• [What the task requires]
What is needed here is an exact printout of the data, with no pictures included.

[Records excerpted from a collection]
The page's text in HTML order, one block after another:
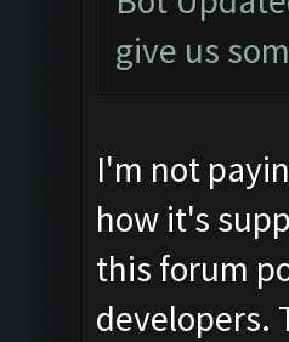
give us
I'm not
how it's
this forum
developers.

• [Task response]
The page's text in HTML order, one block after another:
give us
I'm not
how it's
this forum
developers.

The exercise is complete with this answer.